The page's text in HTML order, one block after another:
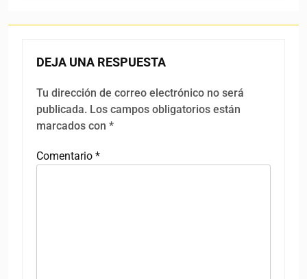
DEJA UNA RESPUESTA
Tu dirección de correo electrónico no será
publicada. Los campos obligatorios están
marcados con *
Comentario *
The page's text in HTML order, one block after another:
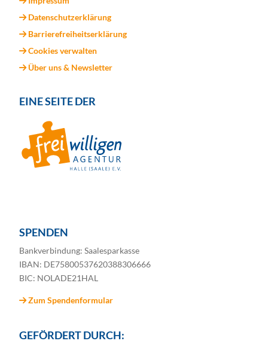
Datenschutzerklärung
Barrierefreiheitserklärung
Cookies verwalten
Über uns & Newsletter
EINE SEITE DER
SPENDEN
Bankverbindung: Saalesparkasse
IBAN: DE75800537620388306666
BIC: NOLADE21HAL
Zum Spendenformular
GEFÖRDERT DURCH:
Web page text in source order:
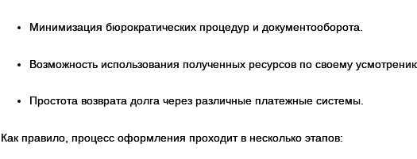
Минимизация бюрократических процедур и документооборота.
Возможность использования полученных ресурсов по своему
Простота возврата долга через различные платежные системы.
Как правило, процесс оформления проходит в несколько этапов:
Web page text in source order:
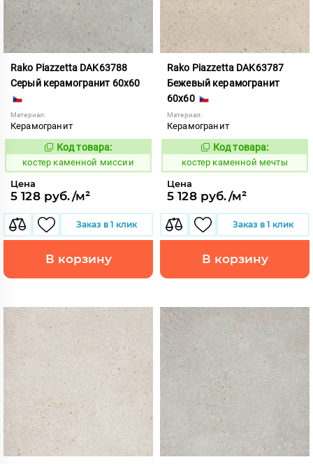
Rako Piazzetta DAK63788
Серый керамогранит 60x60
Материал:
Керамогранит
801552
Код товара:
костер каменной миссии
Цена
5 128 руб./м²
Заказ в 1 клик
В корзину
Rako Piazzetta DAK63787
Бежевый керамогранит
60x60
Материал:
Керамогранит
801551
Код товара:
костер каменной мечты
Цена
5 128 руб./м²
Заказ в 1 клик
В корзину
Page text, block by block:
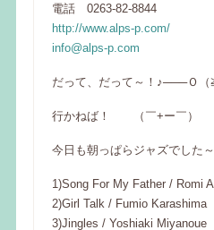
電話 0263-82-8844
http://www.alps-p.com/
info@alps-p.com
だって、だって～！♪───Ｏ
行かねば！ （￣+ー￣）
今日も朝っぱらジャズでした～
1)Song For My Father / Romi
2)Girl Talk / Fumio Karashima
3)Jingles / Yoshiaki Miyanoue
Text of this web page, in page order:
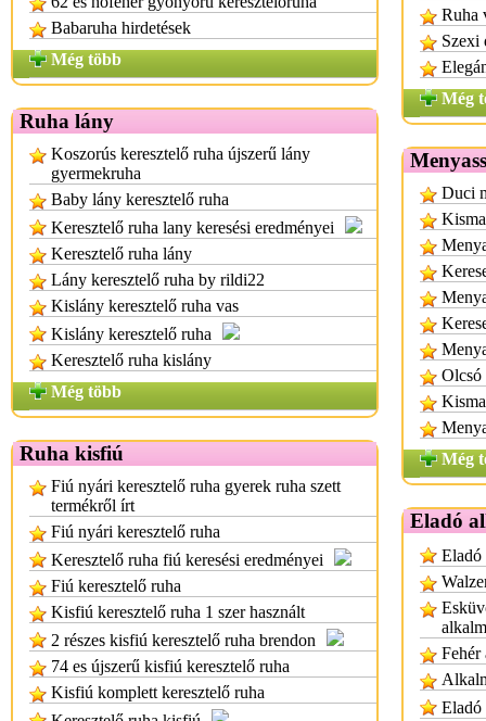
Babaruha hirdetések
Még több
Ruha lány
Koszorús keresztelő ruha újszerű lány
gyermekruha
Baby lány keresztelő ruha
Keresztelő ruha lany keresési eredményei
Keresztelő ruha lány
Lány keresztelő ruha by rildi22
Kislány keresztelő ruha vas
Kislány keresztelő ruha
Keresztelő ruha kislány
Még több
Ruha kisfiú
Fiú nyári keresztelő ruha gyerek ruha szett
termékről írt
Fiú nyári keresztelő ruha
Keresztelő ruha fiú keresési eredményei
Fiú keresztelő ruha
Kisfiú keresztelő ruha 1 szer használt
2 részes kisfiú keresztelő ruha brendon
74 es újszerű kisfiú keresztelő ruha
Kisfiú komplett keresztelő ruha
Ruha
Szexi
Még
Duci
Olcsó
Még
Eladó
Eladó
Fehér
Eladó
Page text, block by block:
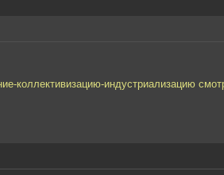
коллективизацию-индустриализацию
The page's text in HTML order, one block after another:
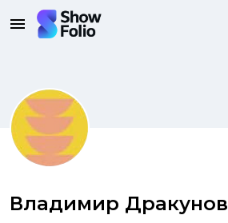
Владимир Дракунов
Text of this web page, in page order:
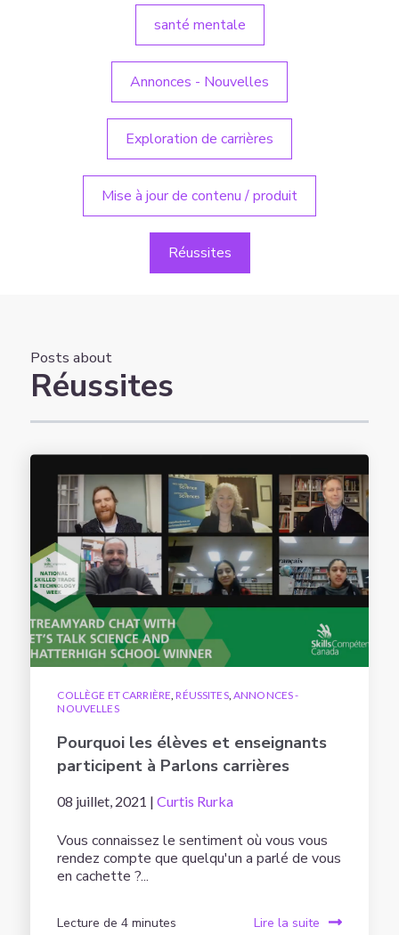
santé mentale
Annonces - Nouvelles
Exploration de carrières
Mise à jour de contenu / produit
Réussites
Posts about
Réussites
COLLÈGE ET CARRIÈRE,RÉUSSITES,ANNONCES -
NOUVELLES
Pourquoi les élèves et enseignants
participent à Parlons carrières
08 juillet, 2021 |Curtis Rurka
Vous connaissez le sentiment où vous vous
rendez compte que quelqu'un a parlé de vous
en cachette ?...
Lecture de 4 minutes Lire la suite
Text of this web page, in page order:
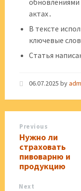
актах․
В тексте
ключевые
Статья
06.07.2025 by
Previous
Нужно ли
страховать
пивоварню и
продукцию
Next
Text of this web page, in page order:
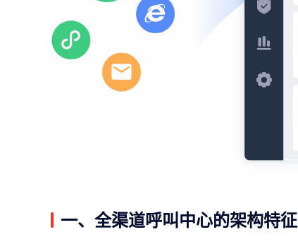
一、全渠道呼叫中心的架构特征
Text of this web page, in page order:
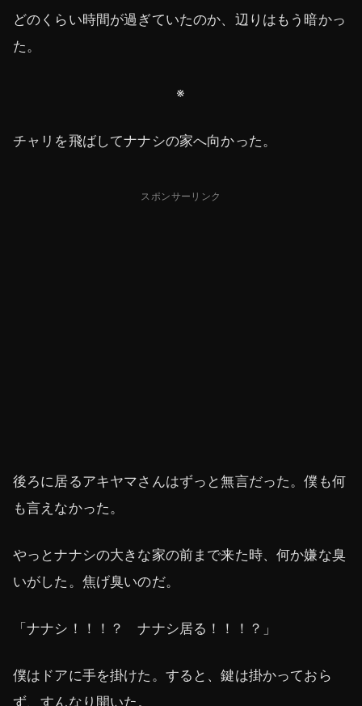
どのくらい時間が過ぎていたのか、辺りはもう暗かっ
た。
※
チャリを飛ばしてナナシの家へ向かった。
スポンサーリンク
後ろに居るアキヤマさんはずっと無言だった。僕も何
も言えなかった。
やっとナナシの大きな家の前まで来た時、何か嫌な臭
いがした。焦げ臭いのだ。
「ナナシ！！！？ ナナシ居る！！！？」
僕はドアに手を掛けた。すると、鍵は掛かっておら
ず、すんなり開いた。
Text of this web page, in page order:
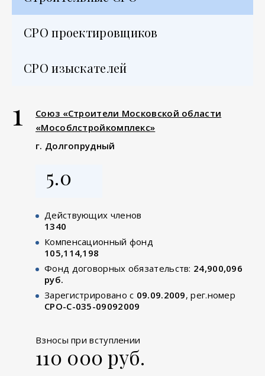
СРО проектировщиков
СРО изыскателей
1
Союз «Строители Московской области
«Мособлстройкомплекс»
г. Долгопрудный
5.0
Действующих членов
1340
Компенсационный фонд
105,114,198
Фонд договорных обязательств: 24,900,096
руб.
Зарегистрировано с 09.09.2009, рег.номер
СРО-С-035-09092009
Взносы при вступлении
110 000 руб.
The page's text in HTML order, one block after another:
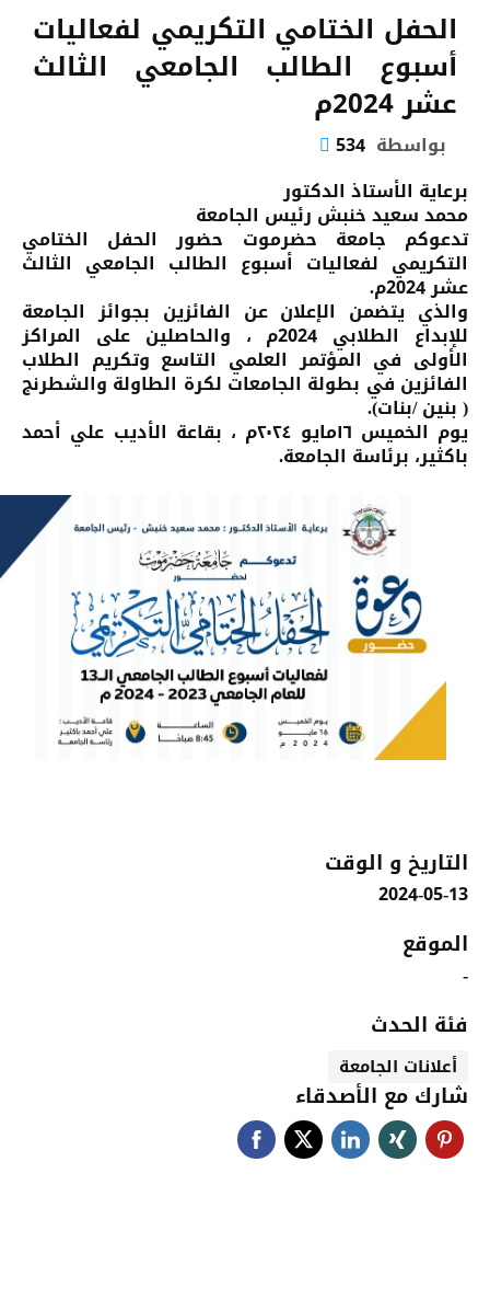
الحفل الختامي التكريمي لفعاليات
أسبوع الطالب الجامعي الثالث
عشر 2024م
بواسطة 534
برعاية الأستاذ الدكتور
محمد سعيد خنبش رئيس الجامعة
تدعوكم جامعة حضرموت حضور الحفل الختامي
التكريمي لفعاليات أسبوع الطالب الجامعي الثالث
عشر 2024م.
والذي يتضمن الإعلان عن الفائزين بجوائز الجامعة
للإبداع الطلابي 2024م ، والحاصلين على المراكز
الأولى في المؤتمر العلمي التاسع وتكريم الطلاب
الفائزين في بطولة الجامعات لكرة الطاولة والشطرنج
( بنين /بنات).
يوم الخميس ١٦مايو ٢٠٢٤م ، بقاعة الأديب علي أحمد
باكثير، برئاسة الجامعة.
التاريخ و الوقت
2024-05-13
الموقع
-
فئة الحدث
أعلانات الجامعة
شارك مع الأصدقاء
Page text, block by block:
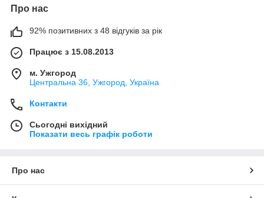
Про нас
92% позитивних з 48 відгуків за рік
Працює з 15.08.2013
м. Ужгород
Центральна 36, Ужгород, Україна
Контакти
Сьогодні вихідний
Показати весь графік роботи
Про нас
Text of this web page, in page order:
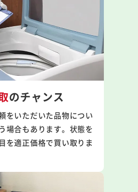
のチャンス
をいただいた品物につい
場合もあります。状態を
を適正価格で買い取りま
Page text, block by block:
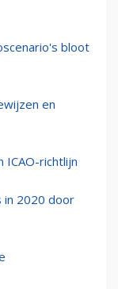
bloot
en
ICAO-richtlijn
in 2020 door
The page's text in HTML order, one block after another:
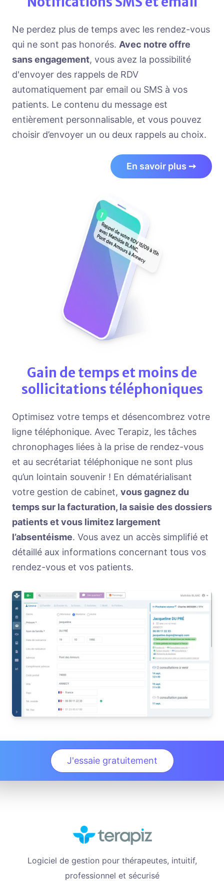
Ne perdez plus de temps avec les rendez-vous
qui ne sont pas honorés. Avec notre offre
sans engagement, vous avez la possibilité
d'envoyer des rappels de RDV
automatiquement par email ou SMS à vos
patients. Le contenu du message est
entièrement personnalisable, et vous pouvez
choisir d’envoyer un ou deux rappels au choix.
En savoir plus ➙
Gain de temps et moins de
sollicitations téléphoniques
Optimisez votre temps et désencombrez votre
ligne téléphonique. Avec Terapiz, les tâches
chronophages liées à la prise de rendez-vous
et au secrétariat téléphonique ne sont plus
qu’un lointain souvenir ! En dématérialisant
votre gestion de cabinet, vous gagnez du
temps sur la facturation, la saisie des dossiers
patients et vous limitez largement
l’absentéisme. Vous avez un accès simplifié et
détaillé aux informations concernant tous vos
rendez-vous et vos patients.
J'essaie gratuitement
Logiciel de gestion pour thérapeutes, intuitif,
professionnel et sécurisé

• _What is being asked_
Give back exactly the lines from the one with "Ne perdez plus de temps avec les rendez-vous" through the final line of the material, both ends included, and no others.

• _Problem solution_
Ne perdez plus de temps avec les rendez-vous
qui ne sont pas honorés. Avec notre offre
sans engagement, vous avez la possibilité
d'envoyer des rappels de RDV
automatiquement par email ou SMS à vos
patients. Le contenu du message est
entièrement personnalisable, et vous pouvez
choisir d’envoyer un ou deux rappels au choix.
En savoir plus ➙
Gain de temps et moins de
sollicitations téléphoniques
Optimisez votre temps et désencombrez votre
ligne téléphonique. Avec Terapiz, les tâches
chronophages liées à la prise de rendez-vous
et au secrétariat téléphonique ne sont plus
qu’un lointain souvenir ! En dématérialisant
votre gestion de cabinet, vous gagnez du
temps sur la facturation, la saisie des dossiers
patients et vous limitez largement
l’absentéisme. Vous avez un accès simplifié et
détaillé aux informations concernant tous vos
rendez-vous et vos patients.
J'essaie gratuitement
Logiciel de gestion pour thérapeutes, intuitif,
professionnel et sécurisé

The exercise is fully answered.